Fever was thus present in all our cases, while hepatomegaly was found in two of the three cases. All patients had a leucocytosis of >20,000/mm 3 and a positive C-reactive protein (CRP) test. Liver function abnormality was present in only one of our cases; however, ultrasound was diagnostic in all.
All three of our patients responded to treatment and were well at the 12-months follow-up.
In view of the unusually early age of presentation without identifiable risk factors, investigations of maternal HIV serology, dihydrorhodamine assay for chronic granulomatous disease and immunoglobulin profiles (IgG, IgA, IgM) were carried out on all patients, but proved negative.
Discussion
Neonatal and early infantile hepatic abscess (first presentation at age <100 days) without any underlying risk factor has been reported in fewer than five infants to date.1–3 However, these cases1–3 had no search for underlying immunodeficiency undertaken, particularly CGD and HIV, both of which are known causes.4,5 Our case series highlights the possibility of the development of liver abscess in early infancy in term, exclusively breast-fed babies with normal birth weight, without any perinatal complications, nor risk factors for sepsis, nor underlying immunodeficiency. The infective organism can reach the liver via the portal circulation (umbilical vein, splenic vein, mesenteric vein), systemic circulation (hepatic artery) or via direct invasion from surrounding structures. 6,7 One case of transmission from infected breast milk has been described. 8 In our series, we believe the infection is likely to be blood-borne with occult bacteraemia as the cause.
Clinical presentation and lab investigations of early infantile (aged <100 days) liver abscess.
Values are given as n (%).
Denominator is number of early infantile cases for whom the given parameter is described, numerator is the number who are positive for the same parameter.
CRP, C-reactive protein; LFT, liver function test; TLC, total leucocyte count.

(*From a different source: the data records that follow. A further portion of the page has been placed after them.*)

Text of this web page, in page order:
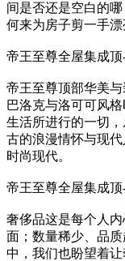
间是否还是空白的
何来为房子剪一手漂
帝王至尊全屋集成
帝王至尊顶部华美
巴洛克与洛可可风
生活所进行的一切
古的浪漫情怀与现
时尚现代。
帝王至尊全屋集成
奢侈品这是每个人
面；数量稀少、品
中，我们也盼望着
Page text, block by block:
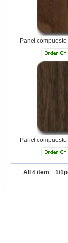
Panel
Panel
All 4 item 1/
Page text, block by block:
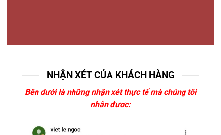
NHẬN XÉT CỦA KHÁCH HÀNG
Bên dưới là những nhận xét thực tế mà chúng tôi
nhận được:
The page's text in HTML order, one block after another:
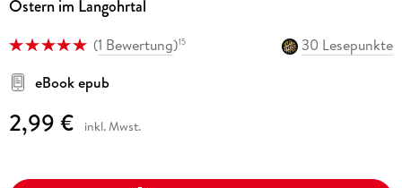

Liver abscesses in infancy are usually multiple and involve both lobes of the liver as was seen in two of our cases. 7,9 –11 The most common bacteria found are Staphylococcus aureus, Streptococcus pyogenes and E. coli, 2 although any organism can potentially be responsible in this age group. 9 Treatment includes injectable antibiotics for 3–6 weeks covering both Gram-positive and Gram-negative species as well as anaerobic organisms. 4 Multiple abscesses are usually treated conservatively with antibiotics, while image-guided percutaneous needle aspiration or catheter drainage is recommended in solitary abscess, particularly if large. 12
Declaration of conflicting interests
The author(s) declared no potential conflicts of interest with respect to the research, authorship, and/or publication of this article.
Funding
The author(s) received no financial support for the research, authorship, and/or publication of this article.